[Stored dataset items]

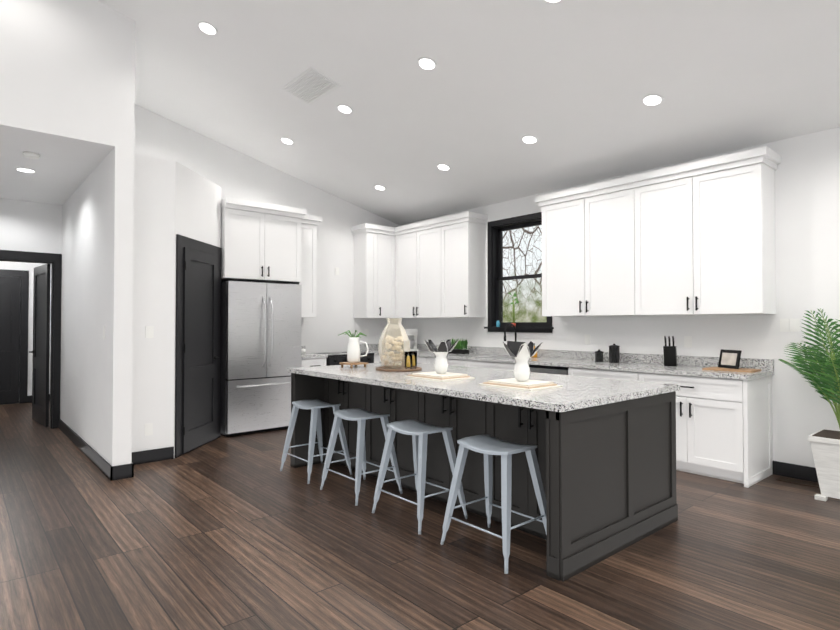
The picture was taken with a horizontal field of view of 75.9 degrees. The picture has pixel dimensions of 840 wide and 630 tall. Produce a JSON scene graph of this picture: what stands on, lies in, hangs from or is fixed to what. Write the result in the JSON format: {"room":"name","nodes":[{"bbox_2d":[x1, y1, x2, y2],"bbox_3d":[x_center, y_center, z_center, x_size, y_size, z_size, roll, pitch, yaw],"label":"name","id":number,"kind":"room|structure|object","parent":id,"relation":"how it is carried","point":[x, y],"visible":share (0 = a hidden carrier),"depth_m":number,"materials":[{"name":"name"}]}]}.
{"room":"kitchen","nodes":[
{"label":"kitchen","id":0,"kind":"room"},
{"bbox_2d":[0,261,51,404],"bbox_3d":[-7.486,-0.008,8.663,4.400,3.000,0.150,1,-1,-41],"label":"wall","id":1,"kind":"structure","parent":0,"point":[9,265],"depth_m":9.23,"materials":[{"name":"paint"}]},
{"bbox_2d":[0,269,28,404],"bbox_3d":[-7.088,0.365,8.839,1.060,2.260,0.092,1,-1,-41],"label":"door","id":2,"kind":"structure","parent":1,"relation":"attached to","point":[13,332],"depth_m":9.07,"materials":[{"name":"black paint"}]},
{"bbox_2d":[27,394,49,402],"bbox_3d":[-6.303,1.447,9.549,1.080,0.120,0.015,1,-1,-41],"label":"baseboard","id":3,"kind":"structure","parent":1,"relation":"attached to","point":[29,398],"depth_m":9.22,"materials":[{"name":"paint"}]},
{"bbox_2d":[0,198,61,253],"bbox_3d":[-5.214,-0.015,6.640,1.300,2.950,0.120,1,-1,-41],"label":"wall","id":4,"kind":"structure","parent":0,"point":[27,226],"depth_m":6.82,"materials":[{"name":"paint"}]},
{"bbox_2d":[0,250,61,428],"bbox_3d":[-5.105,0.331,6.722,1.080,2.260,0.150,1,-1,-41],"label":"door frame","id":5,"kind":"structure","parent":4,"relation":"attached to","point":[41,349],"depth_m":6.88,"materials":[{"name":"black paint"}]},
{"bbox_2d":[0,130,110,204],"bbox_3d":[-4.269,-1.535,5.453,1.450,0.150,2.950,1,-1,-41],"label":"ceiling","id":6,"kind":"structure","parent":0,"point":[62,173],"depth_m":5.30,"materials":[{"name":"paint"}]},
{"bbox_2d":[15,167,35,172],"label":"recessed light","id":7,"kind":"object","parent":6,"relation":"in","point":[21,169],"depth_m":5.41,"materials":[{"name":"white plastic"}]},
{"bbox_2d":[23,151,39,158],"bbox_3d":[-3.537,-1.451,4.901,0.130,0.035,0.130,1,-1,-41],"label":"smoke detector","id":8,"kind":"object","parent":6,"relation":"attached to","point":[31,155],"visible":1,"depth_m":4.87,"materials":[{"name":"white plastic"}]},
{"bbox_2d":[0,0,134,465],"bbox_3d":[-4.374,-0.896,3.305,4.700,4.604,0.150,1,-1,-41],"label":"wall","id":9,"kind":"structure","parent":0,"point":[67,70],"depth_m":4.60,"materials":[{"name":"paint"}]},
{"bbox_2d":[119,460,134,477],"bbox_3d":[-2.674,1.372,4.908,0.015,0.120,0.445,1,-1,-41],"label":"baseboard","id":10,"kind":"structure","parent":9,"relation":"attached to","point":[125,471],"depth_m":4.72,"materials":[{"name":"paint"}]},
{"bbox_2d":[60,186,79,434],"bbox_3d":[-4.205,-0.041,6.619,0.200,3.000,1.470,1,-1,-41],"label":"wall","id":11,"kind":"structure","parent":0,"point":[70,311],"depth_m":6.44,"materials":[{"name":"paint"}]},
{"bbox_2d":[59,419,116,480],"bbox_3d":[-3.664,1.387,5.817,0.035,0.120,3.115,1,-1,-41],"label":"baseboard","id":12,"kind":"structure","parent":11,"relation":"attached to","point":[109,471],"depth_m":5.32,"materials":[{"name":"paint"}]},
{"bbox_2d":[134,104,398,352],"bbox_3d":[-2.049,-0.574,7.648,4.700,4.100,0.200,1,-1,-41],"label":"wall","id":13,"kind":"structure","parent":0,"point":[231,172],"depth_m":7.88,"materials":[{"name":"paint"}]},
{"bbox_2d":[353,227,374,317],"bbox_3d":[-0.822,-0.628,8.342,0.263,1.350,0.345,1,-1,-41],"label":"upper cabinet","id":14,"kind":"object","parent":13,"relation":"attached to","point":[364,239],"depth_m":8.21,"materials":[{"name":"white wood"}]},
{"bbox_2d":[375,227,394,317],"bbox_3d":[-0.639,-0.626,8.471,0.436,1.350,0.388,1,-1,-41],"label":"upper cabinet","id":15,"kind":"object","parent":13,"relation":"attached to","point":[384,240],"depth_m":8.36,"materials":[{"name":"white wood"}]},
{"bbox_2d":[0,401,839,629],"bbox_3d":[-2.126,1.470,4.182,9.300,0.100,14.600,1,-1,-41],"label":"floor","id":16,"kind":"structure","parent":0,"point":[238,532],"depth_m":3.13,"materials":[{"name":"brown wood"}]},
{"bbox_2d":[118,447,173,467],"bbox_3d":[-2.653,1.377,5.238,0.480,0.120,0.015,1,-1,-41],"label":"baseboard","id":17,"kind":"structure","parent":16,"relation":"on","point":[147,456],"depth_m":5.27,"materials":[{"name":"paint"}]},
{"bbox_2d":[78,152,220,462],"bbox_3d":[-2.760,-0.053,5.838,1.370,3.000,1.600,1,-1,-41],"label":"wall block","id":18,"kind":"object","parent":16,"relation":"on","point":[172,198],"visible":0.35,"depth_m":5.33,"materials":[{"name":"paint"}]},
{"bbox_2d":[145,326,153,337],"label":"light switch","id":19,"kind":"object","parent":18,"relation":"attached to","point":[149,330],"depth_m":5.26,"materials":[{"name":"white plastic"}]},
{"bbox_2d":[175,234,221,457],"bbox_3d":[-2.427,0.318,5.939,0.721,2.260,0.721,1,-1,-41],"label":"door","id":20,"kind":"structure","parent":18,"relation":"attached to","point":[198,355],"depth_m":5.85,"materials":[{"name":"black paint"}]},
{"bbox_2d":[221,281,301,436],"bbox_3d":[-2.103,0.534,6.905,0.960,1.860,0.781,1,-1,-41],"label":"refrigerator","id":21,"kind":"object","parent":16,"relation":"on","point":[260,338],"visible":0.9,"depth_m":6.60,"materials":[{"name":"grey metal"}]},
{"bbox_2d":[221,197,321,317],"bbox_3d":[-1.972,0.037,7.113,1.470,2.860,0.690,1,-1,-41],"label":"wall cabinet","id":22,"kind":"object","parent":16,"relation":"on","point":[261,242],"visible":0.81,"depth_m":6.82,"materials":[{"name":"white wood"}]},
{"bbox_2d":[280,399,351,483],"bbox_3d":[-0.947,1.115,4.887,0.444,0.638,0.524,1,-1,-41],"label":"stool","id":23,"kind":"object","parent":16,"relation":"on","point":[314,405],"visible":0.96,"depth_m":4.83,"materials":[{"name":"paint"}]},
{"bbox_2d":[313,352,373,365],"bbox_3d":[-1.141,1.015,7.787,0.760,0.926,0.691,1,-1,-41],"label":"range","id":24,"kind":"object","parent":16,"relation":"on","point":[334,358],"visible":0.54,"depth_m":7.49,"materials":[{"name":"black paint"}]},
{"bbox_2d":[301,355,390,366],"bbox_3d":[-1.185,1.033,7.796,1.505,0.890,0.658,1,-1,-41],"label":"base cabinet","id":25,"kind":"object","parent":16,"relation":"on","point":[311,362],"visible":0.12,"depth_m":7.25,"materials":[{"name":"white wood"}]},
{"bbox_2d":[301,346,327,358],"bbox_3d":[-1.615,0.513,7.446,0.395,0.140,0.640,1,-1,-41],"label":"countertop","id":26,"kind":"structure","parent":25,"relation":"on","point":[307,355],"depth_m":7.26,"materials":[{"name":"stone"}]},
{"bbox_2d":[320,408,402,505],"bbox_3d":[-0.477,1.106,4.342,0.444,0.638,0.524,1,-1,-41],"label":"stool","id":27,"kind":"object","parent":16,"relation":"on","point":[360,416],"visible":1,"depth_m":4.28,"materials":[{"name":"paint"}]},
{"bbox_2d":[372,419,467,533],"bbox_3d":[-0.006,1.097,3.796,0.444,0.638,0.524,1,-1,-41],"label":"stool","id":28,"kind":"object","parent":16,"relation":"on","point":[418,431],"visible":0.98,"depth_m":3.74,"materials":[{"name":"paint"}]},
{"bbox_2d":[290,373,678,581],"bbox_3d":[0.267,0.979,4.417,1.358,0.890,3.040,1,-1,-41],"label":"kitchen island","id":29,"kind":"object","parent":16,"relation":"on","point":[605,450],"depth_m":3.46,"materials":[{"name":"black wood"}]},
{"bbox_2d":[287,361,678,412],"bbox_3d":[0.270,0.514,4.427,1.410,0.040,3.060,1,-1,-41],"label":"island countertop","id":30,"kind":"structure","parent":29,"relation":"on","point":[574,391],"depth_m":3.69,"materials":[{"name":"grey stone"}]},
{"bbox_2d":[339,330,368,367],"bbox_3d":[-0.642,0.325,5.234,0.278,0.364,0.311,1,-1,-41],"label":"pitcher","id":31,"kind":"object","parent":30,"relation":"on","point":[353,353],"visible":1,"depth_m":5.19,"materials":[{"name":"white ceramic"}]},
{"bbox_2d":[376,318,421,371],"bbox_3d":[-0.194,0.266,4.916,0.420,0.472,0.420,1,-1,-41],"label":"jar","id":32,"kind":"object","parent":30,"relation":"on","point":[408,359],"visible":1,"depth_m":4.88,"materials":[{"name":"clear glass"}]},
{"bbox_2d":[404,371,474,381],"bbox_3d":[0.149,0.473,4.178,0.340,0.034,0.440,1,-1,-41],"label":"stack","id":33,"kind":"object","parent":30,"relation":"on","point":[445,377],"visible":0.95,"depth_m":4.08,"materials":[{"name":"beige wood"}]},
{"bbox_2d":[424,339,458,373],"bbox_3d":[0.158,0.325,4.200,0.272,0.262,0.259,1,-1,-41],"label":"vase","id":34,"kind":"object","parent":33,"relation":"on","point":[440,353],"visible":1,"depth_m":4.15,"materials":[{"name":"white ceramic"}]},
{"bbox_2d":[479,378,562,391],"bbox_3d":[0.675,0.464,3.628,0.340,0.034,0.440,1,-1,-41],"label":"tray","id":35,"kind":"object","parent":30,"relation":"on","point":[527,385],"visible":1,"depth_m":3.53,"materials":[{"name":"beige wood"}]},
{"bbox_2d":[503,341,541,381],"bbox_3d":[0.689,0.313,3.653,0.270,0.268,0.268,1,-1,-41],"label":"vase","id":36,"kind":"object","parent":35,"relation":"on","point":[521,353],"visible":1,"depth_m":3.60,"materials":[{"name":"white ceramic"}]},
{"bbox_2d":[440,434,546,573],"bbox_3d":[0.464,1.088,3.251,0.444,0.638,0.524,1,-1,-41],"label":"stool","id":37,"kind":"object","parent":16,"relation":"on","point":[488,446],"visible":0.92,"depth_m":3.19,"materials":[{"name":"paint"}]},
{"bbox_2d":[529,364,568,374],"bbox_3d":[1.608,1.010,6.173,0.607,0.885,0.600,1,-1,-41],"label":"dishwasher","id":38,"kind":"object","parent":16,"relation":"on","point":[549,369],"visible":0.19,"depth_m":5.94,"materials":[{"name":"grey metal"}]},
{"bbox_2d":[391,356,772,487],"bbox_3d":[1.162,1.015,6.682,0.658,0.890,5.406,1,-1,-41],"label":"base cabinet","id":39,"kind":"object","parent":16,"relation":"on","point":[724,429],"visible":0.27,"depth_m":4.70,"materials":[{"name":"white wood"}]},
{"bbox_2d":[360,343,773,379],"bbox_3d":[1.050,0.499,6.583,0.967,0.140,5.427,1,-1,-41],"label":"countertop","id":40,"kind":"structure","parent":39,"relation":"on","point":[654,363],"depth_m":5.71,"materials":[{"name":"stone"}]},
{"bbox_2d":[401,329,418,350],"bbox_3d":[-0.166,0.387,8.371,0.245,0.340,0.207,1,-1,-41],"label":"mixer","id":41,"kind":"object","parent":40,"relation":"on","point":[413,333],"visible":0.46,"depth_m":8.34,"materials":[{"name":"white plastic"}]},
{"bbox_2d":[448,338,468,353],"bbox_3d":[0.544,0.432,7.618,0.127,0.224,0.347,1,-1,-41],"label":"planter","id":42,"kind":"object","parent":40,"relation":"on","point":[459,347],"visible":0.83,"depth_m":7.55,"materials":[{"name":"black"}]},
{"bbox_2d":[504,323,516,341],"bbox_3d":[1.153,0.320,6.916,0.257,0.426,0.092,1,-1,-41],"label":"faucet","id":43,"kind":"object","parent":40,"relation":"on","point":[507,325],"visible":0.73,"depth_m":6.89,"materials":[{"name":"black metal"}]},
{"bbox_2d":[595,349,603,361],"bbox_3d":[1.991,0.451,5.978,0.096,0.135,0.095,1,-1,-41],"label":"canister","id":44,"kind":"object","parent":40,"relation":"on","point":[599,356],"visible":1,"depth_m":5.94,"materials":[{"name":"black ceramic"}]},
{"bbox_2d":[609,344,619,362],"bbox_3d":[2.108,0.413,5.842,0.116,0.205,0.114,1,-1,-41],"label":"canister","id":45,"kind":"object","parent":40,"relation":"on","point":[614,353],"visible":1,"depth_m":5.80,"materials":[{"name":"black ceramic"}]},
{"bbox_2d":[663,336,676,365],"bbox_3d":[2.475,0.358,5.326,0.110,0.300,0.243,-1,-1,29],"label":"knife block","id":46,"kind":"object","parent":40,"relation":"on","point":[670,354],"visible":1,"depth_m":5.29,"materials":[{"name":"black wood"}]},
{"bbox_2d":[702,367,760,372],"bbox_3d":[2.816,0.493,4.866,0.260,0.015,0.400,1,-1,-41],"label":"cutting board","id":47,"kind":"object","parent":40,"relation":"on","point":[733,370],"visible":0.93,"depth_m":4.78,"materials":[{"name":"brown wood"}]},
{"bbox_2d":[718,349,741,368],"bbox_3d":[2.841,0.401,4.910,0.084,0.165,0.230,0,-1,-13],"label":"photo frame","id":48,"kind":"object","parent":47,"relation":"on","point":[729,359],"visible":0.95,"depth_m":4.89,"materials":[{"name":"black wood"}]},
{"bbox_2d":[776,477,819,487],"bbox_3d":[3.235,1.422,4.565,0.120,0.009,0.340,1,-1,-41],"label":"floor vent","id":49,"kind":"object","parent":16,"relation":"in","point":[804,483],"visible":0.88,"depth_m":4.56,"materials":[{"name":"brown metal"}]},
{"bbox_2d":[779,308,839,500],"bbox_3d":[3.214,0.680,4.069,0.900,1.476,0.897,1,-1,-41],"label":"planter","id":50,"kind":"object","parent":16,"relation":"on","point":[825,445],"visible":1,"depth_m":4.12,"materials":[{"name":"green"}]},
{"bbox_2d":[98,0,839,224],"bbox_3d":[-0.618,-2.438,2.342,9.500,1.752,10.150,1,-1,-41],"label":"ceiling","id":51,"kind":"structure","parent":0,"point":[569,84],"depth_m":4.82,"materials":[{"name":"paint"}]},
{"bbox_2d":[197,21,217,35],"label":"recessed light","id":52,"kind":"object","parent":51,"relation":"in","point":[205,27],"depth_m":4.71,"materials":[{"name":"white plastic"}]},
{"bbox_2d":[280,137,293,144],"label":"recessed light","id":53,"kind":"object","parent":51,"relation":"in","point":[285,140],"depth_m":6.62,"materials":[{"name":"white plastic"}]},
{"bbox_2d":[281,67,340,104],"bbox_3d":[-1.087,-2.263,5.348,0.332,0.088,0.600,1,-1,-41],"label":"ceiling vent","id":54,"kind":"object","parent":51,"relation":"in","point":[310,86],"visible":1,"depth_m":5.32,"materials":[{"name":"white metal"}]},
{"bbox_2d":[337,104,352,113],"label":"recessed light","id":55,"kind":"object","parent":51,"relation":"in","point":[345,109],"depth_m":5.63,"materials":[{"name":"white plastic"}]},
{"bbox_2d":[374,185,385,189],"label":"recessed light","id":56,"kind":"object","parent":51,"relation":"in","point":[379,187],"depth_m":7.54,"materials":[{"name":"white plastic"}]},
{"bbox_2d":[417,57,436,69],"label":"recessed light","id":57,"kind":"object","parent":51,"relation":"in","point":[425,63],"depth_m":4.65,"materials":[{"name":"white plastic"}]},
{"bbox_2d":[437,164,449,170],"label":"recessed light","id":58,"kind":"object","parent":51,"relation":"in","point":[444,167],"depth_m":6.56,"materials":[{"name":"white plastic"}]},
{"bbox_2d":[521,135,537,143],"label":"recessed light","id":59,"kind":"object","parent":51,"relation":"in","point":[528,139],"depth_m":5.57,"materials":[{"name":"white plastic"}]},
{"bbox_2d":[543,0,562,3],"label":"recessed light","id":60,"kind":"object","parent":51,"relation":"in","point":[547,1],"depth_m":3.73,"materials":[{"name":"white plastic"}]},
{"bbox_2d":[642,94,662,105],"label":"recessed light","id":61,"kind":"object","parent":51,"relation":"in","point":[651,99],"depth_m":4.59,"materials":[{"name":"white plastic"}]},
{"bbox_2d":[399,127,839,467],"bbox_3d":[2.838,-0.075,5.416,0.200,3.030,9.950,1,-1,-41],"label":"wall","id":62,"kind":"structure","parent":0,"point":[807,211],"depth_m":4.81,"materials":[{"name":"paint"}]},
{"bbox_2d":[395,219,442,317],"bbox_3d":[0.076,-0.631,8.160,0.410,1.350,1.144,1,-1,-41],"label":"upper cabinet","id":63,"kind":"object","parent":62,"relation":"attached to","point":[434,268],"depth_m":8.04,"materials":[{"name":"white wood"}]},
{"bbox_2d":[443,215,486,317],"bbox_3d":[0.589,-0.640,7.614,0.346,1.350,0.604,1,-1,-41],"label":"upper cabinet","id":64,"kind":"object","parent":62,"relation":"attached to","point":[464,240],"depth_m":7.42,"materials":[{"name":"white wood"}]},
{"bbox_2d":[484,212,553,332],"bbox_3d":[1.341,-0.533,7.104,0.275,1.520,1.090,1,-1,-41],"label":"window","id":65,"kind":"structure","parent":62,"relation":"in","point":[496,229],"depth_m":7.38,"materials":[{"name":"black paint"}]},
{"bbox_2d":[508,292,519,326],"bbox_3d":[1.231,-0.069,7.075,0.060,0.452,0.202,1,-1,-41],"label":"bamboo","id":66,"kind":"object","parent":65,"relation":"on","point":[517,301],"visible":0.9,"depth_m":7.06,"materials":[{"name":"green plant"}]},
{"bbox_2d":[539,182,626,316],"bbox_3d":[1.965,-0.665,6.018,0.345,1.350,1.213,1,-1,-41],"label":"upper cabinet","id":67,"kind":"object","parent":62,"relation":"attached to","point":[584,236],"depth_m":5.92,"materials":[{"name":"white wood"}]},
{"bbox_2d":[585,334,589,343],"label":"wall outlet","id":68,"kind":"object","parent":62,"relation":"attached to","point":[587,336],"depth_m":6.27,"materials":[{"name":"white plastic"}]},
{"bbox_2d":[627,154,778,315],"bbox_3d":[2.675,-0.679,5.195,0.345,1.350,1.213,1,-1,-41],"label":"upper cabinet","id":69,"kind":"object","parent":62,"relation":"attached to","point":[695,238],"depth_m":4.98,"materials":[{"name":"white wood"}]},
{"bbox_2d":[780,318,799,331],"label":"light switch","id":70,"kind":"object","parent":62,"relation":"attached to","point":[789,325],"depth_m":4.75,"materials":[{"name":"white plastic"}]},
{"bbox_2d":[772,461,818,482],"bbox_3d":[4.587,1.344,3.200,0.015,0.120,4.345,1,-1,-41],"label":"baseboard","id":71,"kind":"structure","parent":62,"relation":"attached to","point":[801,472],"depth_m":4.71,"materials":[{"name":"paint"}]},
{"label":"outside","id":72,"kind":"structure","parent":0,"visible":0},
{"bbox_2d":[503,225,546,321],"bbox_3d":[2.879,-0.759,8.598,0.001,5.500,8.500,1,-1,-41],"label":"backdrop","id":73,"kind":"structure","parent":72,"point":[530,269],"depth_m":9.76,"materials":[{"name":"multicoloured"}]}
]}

- [WHAT YOU NEED TO DO]: List, from the entries above, every line in which the word "floor" shows up.

- [YOUR SOLUTION]:
{"bbox_2d":[0,401,839,629],"bbox_3d":[-2.126,1.470,4.182,9.300,0.100,14.600,1,-1,-41],"label":"floor","id":16,"kind":"structure","parent":0,"point":[238,532],"depth_m":3.13,"materials":[{"name":"brown wood"}]},
{"bbox_2d":[776,477,819,487],"bbox_3d":[3.235,1.422,4.565,0.120,0.009,0.340,1,-1,-41],"label":"floor vent","id":49,"kind":"object","parent":16,"relation":"in","point":[804,483],"visible":0.88,"depth_m":4.56,"materials":[{"name":"brown metal"}]},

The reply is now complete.